= EXERCISE OBJECTIVE =
For each line below that holds "εκκίνησης", return the line as it stands.

..........

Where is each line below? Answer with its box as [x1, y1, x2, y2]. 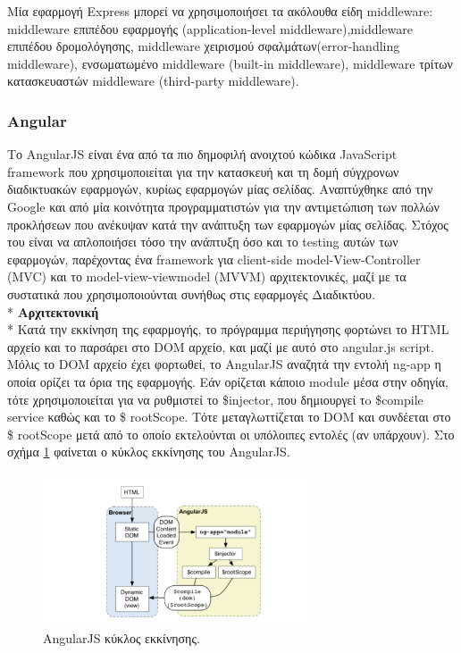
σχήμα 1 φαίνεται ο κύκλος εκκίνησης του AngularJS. [7, 442, 290, 461]
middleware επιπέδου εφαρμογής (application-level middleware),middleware [7, 19, 413, 38]
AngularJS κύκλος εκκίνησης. [43, 629, 200, 648]
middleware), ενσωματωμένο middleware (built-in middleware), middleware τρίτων [7, 54, 453, 72]
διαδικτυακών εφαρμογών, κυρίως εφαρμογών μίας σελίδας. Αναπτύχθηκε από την [7, 180, 433, 198]
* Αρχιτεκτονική [7, 302, 99, 321]
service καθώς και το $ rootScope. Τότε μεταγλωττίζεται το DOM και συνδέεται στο [7, 407, 451, 426]
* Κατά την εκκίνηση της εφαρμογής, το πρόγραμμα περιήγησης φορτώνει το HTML [7, 320, 449, 339]

..........

= EXERCISE RESULT =
σχήμα 1 φαίνεται ο κύκλος εκκίνησης του AngularJS. [7, 442, 290, 461]
AngularJS κύκλος εκκίνησης. [43, 629, 200, 648]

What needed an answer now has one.